Two reasons. One is that I have a degree in history. Two, more importantly, is that I think that’s the most helpful analogy for the Green New Deal, right? That’s why they call it the Green New Deal. Because once upon a time in America, we were facing a huge problem, and the government made a massive investment to employ tons of people. So I think that analogy is inherently baked into the Green New Deal, and I think people intuitively understand it.
It was also just a sink or swim moment, and that was what came out of my mouth. And I’m happy with it. But I don’t have any training for this kind of stuff and I don’t have any particular expertise, but I was really inspired by David Wallace-Wells’s book on climate change that came out earlier this year.
Is that why you joined the Sunrise Movement? Like, is climate change just something you’ve read about and decided to be concerned about? Or is there anything personal in your life that has made you more concerned about climate change than perhaps the average person?
There’s something I’ve connected with in the last year that I hadn’t connected with before. When I was 14 months old, my house flooded in Illinois. My mom was pregnant with my little brother, and she had to take me and climb up on the roof to get away from the water and sewage. After that, we were in a hotel for a little while, and eventually we moved away to Phoenix, Arizona. It’s a story that’s always been in my family and it’s one of my earliest memories.
I’ve done some research about it online as an adult, and it was supposedly a once in a 100 year flood. The New York Times at the time called it a biblical event. My understanding through my parents is that because of some technicality, our insurance covered the flood. But I know from the news that I’ve gone back and read that only 1 percent of residents in that area had flood insurance because no one was expecting a flood.
And now stuff like this is happening all the time. I’m not in an area affected by the flooding in Iowa and Nebraska, but it’s super close to me. And so it’s just really starting to hit me recently that this is something that really does affect me in a very concrete way.
You’ve gained a lot of internet popularity since your segment aired, mostly for being this random dude who schooled Fox News on climate change out of nowhere. Are you worried that people might be disappointed now to know that you weren’t just a random guy—that you’re affiliated with this climate group and that you had an agenda all along?

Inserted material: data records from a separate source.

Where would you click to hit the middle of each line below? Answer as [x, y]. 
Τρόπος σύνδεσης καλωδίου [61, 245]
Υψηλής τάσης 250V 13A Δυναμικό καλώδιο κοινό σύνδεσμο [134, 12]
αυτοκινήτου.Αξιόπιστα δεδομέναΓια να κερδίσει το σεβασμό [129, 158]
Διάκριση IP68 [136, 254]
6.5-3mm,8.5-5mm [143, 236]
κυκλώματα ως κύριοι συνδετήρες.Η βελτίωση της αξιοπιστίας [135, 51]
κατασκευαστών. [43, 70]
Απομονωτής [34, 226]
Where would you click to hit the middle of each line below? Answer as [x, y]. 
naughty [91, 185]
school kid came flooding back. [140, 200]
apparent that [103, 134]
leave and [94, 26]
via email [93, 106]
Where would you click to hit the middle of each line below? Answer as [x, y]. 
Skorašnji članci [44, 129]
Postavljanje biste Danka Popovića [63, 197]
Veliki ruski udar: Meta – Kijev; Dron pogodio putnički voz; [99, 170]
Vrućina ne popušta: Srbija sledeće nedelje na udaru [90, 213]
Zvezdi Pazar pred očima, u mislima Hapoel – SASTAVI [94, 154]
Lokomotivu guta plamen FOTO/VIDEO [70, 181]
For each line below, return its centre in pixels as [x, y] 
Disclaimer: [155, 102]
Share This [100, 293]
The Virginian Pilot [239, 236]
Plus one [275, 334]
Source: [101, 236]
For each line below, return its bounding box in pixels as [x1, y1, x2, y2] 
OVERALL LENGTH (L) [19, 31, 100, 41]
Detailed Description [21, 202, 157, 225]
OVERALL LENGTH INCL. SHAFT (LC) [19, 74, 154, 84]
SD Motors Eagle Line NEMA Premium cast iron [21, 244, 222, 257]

I don’t know how people are going to react to anything that’s going on. But I see myself as a random person. I only joined Sunrise in February. Everything I do is 100 percent volunteer. I work part time at my local library to make money. To go from that to AOC tweeting me out is not something I would have expected.
Honestly, I have not finished processing this and don’t really know what it means for me. But I will say it’s been really crazy. To show up at a random diner and speak my understanding of climate change, and then get this crazy outpouring of support. I think it shows the value of showing up, and voting with your feet.
* A previous version of this article misstated where Jack Vandeleuv lives.